I use this first: BOUNCE 1018085 Bounce(tm) Pin Head Brush for Long Hair Breeds.
Bounce&#153 Pin Head Brush for Long Hair Breeds - Grooming - Dog - PetSmart

then I use this:*Bounce™ Comb Head for Medium to Long Hair Breeds* 
Bounce&#153 Comb Head for Medium to Long Hair Breeds - Grooming - Dog - PetSmart

then I use this:*BOUNCE 1018085* Bounce(tm) Flea Comb Head Helps control mild flea infestations For use with the Bounce grooming .
Bounce&#153 Flea Comb Head - Grooming - Dog - PetSmart

Hope moderators wont flag me for attaching the link but I don't know how to attach pictures of the combs/brushes. 
Please let me know if I use the right tools. 
Thank you....


----------



## jmm (Nov 23, 2004)

You can't buy quality brushes and combs at petsmart.
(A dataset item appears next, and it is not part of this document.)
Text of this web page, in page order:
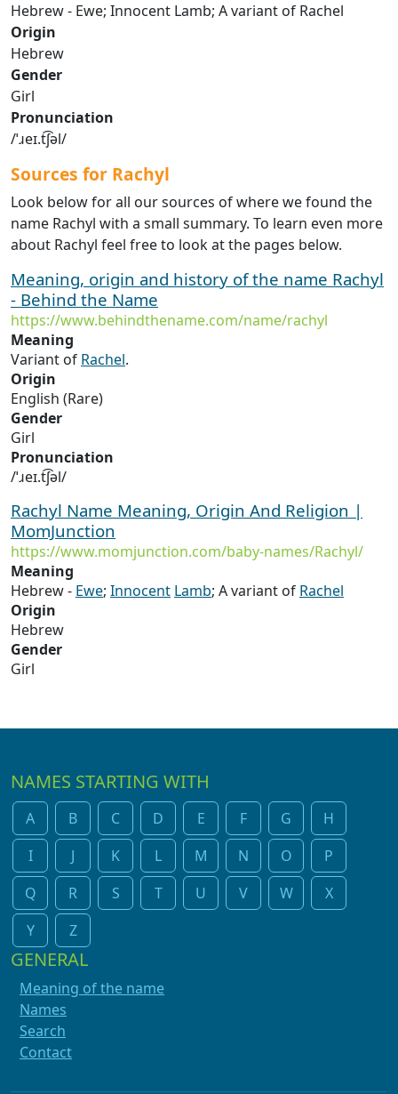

The brush you are using has balls on the end which yanks out coat. You need to purchase a Madan pin brush and either a Madan, Chris Christensen, or Original Greyhound brand comb. Madan has a small face comb I like.


----------



## rocky (Apr 2, 2011)

I see.....that is very informative! thank you very much, jmm. I'll go get a new one tomorrow.


----------



## Tina (Aug 6, 2006)

It takes time to learn how to groom Maltese properly. Here is a link to Madan Brushes. You will want the purple or dark blue brush. It is softer and doesn't pull the coat as much. 
Madan Brush

Here is another vender with brushes and other Maltese goodies.
http://www.laineeltd.com/cgi-bin/la...e=Brushes.html?pg_image=Brushes&cat_image=pin

http://www.showoffproducts.com/index.php/madan-brushes.html

It has combs on there too. 

This is a member that sells them too. [email protected]

Have fun with your little Maltese.


----------



## rocky (Apr 2, 2011)

aww....thanks, Tina. that is awesome. I'm getting better at brushing the little guy. I never had a maltese ever and I just adopted that lil guy so there are so much to learn )


----------